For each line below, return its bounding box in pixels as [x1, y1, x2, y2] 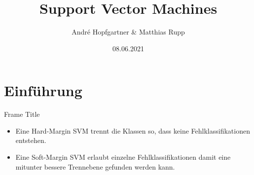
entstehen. [15, 135, 46, 145]
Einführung [4, 80, 82, 101]
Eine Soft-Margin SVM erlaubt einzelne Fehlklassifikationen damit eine [15, 152, 231, 162]
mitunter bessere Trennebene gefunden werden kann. [15, 161, 175, 172]
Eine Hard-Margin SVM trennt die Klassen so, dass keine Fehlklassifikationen [15, 125, 250, 136]
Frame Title [4, 109, 40, 119]
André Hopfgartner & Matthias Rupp [72, 27, 185, 37]
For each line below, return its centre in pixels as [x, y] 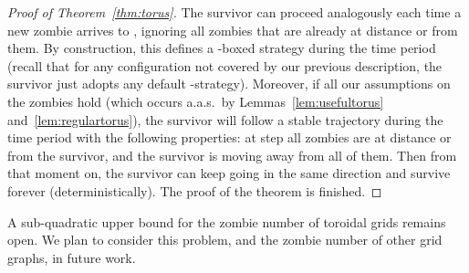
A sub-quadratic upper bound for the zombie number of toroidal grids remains [227, 221]
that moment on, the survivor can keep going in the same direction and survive [229, 173]
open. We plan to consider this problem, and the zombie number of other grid [225, 240]
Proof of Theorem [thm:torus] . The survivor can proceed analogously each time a [234, 12]
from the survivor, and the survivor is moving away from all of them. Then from [232, 155]
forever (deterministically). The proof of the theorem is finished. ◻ [195, 190]
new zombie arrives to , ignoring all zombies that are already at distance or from [233, 30]
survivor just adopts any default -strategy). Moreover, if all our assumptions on [229, 84]
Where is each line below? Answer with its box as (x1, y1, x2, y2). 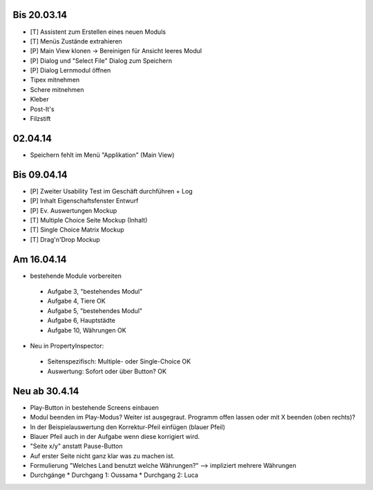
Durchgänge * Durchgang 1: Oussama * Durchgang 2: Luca (30, 471, 198, 480)
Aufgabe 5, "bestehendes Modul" (47, 306, 143, 314)
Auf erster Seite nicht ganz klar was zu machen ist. (30, 451, 175, 460)
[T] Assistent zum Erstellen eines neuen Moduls (30, 28, 166, 36)
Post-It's (30, 104, 55, 113)
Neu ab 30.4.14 (12, 385, 79, 397)
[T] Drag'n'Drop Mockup (30, 235, 100, 243)
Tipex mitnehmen (30, 76, 80, 84)
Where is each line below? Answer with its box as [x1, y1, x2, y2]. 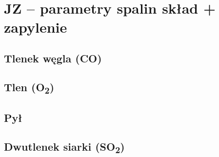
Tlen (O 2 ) [4, 79, 55, 96]
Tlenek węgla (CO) [4, 50, 102, 65]
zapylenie [4, 17, 67, 37]
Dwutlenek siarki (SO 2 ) [4, 138, 125, 156]
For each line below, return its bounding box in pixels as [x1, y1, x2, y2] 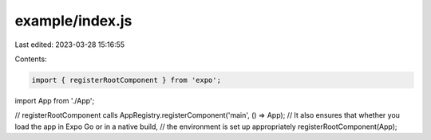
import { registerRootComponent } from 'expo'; [31, 76, 221, 84]
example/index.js [14, 12, 132, 29]
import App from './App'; [14, 95, 95, 105]
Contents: [14, 54, 47, 64]
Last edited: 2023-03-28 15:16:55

_ _ _ _ _

Task directions –
Copy the listing above exactly, minus the pictures.

Response area –
For each line below, return its bounding box in pixels as [x1, y1, x2, y2] 
entstehen. [15, 135, 46, 145]
Einführung [4, 80, 82, 101]
Eine Soft-Margin SVM erlaubt einzelne Fehlklassifikationen damit eine [15, 152, 231, 162]
mitunter bessere Trennebene gefunden werden kann. [15, 161, 175, 172]
Eine Hard-Margin SVM trennt die Klassen so, dass keine Fehlklassifikationen [15, 125, 250, 136]
Frame Title [4, 109, 40, 119]
André Hopfgartner & Matthias Rupp [72, 27, 185, 37]
For each line below, return its centre in pixels as [x, y] 
A sub-quadratic upper bound for the zombie number of toroidal grids remains [227, 221]
that moment on, the survivor can keep going in the same direction and survive [229, 173]
open. We plan to consider this problem, and the zombie number of other grid [225, 240]
Proof of Theorem [thm:torus] . The survivor can proceed analogously each time a [234, 12]
from the survivor, and the survivor is moving away from all of them. Then from [232, 155]
forever (deterministically). The proof of the theorem is finished. ◻ [195, 190]
new zombie arrives to , ignoring all zombies that are already at distance or from [233, 30]
survivor just adopts any default -strategy). Moreover, if all our assumptions on [229, 84]
Where is each line below? Answer with its box as (x1, y1, x2, y2). 
Durchgänge * Durchgang 1: Oussama * Durchgang 2: Luca (30, 471, 198, 480)
Aufgabe 5, "bestehendes Modul" (47, 306, 143, 314)
Auf erster Seite nicht ganz klar was zu machen ist. (30, 451, 175, 460)
[T] Assistent zum Erstellen eines neuen Moduls (30, 28, 166, 36)
Post-It's (30, 104, 55, 113)
Neu ab 30.4.14 (12, 385, 79, 397)
[T] Drag'n'Drop Mockup (30, 235, 100, 243)
Tipex mitnehmen (30, 76, 80, 84)
Where is each line below? Answer with its box as [x1, y1, x2, y2]. 
Tlen (O 2 ) [4, 79, 55, 96]
Tlenek węgla (CO) [4, 50, 102, 65]
zapylenie [4, 17, 67, 37]
Dwutlenek siarki (SO 2 ) [4, 138, 125, 156]
For each line below, return its bounding box in pixels as [x1, y1, x2, y2] 
import { registerRootComponent } from 'expo'; [31, 76, 221, 84]
example/index.js [14, 12, 132, 29]
import App from './App'; [14, 95, 95, 105]
Contents: [14, 54, 47, 64]
Last edited: 2023-03-28 15:16:55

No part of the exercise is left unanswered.